[[ Available data, beginning ]]

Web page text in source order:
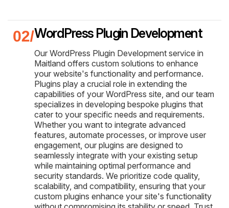
WordPress Plugin Development
Our WordPress Plugin Development service in
Maitland offers custom solutions to enhance
your website's functionality and performance.
Plugins play a crucial role in extending the
capabilities of your WordPress site, and our team
specializes in developing bespoke plugins that
cater to your specific needs and requirements.
Whether you want to integrate advanced
features, automate processes, or improve user
engagement, our plugins are designed to
seamlessly integrate with your existing setup
while maintaining optimal performance and
security standards. We prioritize code quality,
scalability, and compatibility, ensuring that your
custom plugins enhance your site's functionality

[[ Available data, end ]]

* **Goal of the exercise**: Transcribe all entries above exactly. Omit the pictures.

* **Result for this task**:
Web page text in source order:
WordPress Plugin Development
Our WordPress Plugin Development service in
Maitland offers custom solutions to enhance
your website's functionality and performance.
Plugins play a crucial role in extending the
capabilities of your WordPress site, and our team
specializes in developing bespoke plugins that
cater to your specific needs and requirements.
Whether you want to integrate advanced
features, automate processes, or improve user
engagement, our plugins are designed to
seamlessly integrate with your existing setup
while maintaining optimal performance and
security standards. We prioritize code quality,
scalability, and compatibility, ensuring that your
custom plugins enhance your site's functionality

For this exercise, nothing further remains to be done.